> _REQUIRED WORK_: No pictures, please. Output the lines from the start of the data through the line that contains "them they’re learning.", both included, exactly as they stand.

====== AVAILABLE DATA

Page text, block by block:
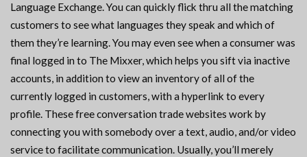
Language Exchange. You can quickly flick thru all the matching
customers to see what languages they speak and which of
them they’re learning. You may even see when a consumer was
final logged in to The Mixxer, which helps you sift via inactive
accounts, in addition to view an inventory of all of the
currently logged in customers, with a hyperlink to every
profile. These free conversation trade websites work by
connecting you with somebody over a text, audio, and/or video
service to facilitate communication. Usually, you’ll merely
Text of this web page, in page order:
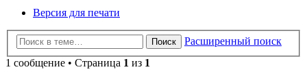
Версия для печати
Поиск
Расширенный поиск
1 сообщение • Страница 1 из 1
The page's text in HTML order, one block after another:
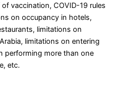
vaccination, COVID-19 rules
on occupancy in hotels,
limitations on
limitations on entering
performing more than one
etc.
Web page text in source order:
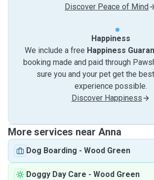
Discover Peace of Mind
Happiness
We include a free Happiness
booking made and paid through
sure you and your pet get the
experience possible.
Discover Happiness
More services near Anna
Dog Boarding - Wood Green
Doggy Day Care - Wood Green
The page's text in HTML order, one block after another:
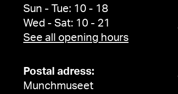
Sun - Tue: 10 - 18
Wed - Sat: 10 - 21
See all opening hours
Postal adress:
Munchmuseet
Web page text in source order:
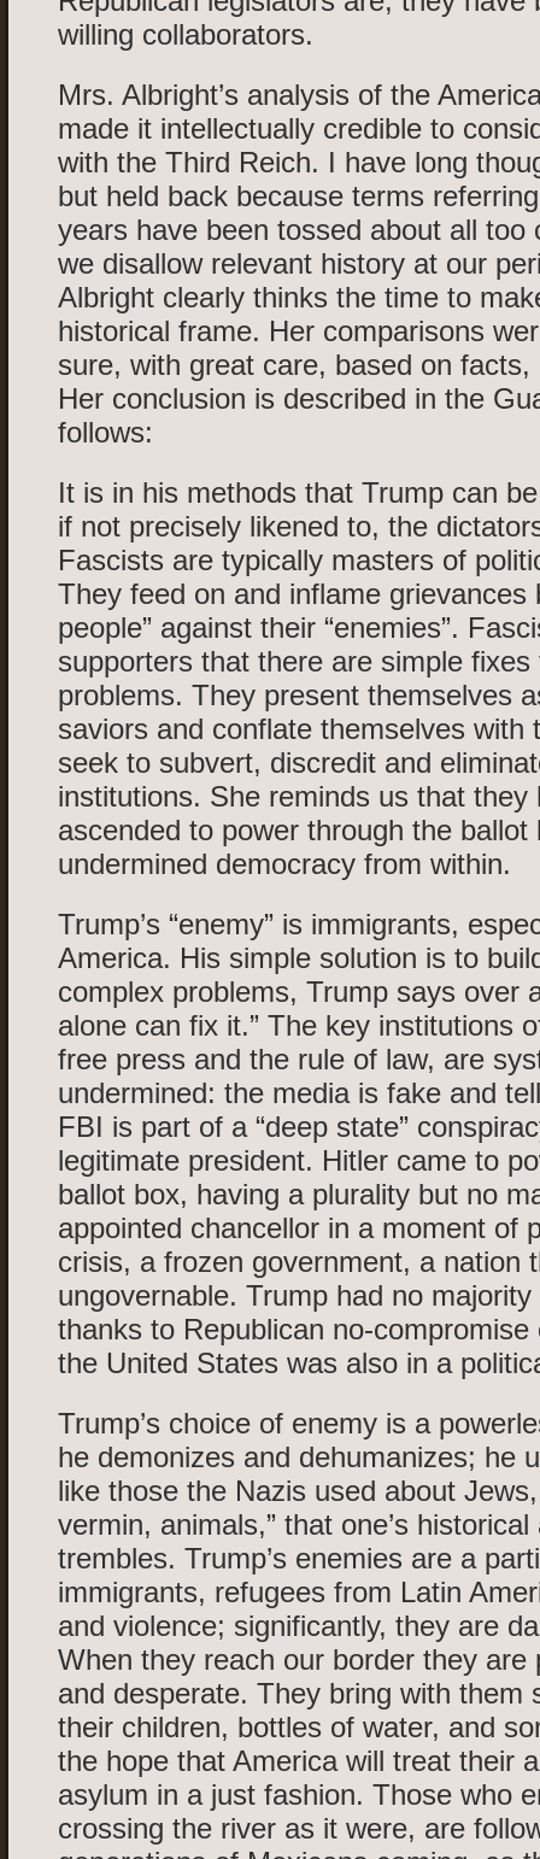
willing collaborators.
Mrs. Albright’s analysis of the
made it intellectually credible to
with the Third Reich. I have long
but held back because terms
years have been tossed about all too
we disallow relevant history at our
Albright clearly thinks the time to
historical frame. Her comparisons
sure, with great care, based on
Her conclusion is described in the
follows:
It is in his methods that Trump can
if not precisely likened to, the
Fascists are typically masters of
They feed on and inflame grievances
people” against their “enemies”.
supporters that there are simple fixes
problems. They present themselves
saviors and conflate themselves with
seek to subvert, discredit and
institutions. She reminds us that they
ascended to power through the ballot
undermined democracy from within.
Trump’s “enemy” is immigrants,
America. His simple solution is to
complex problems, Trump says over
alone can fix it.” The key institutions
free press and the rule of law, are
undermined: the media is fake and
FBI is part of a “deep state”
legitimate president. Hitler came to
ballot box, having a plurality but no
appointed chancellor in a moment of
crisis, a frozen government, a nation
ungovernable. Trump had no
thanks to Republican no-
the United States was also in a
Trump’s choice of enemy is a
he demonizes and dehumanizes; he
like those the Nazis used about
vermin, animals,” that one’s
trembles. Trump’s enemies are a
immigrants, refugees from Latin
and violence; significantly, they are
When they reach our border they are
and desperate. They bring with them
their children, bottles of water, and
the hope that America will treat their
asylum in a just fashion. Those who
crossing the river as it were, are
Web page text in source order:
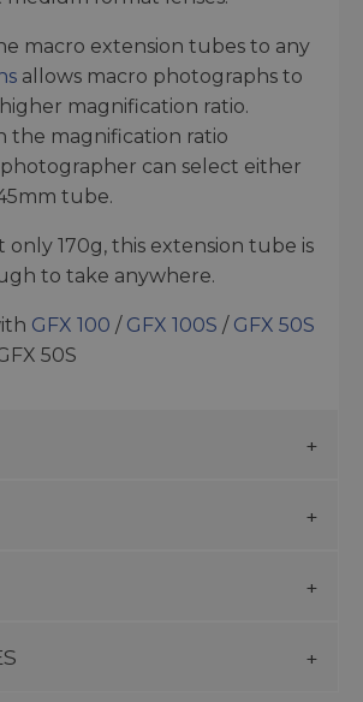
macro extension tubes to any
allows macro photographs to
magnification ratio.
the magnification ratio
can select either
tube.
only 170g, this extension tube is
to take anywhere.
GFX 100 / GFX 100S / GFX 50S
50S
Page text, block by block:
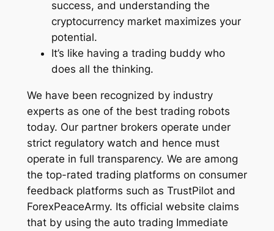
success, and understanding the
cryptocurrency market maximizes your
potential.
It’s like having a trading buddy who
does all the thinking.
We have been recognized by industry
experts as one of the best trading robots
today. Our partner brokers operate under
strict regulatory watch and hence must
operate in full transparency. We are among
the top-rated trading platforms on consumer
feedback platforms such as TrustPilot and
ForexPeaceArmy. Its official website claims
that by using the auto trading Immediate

============

> _EXERCISE SOLUTION_:
Page text, block by block:
Language Exchange. You can quickly flick thru all the matching
customers to see what languages they speak and which of
them they’re learning. You may even see when a consumer was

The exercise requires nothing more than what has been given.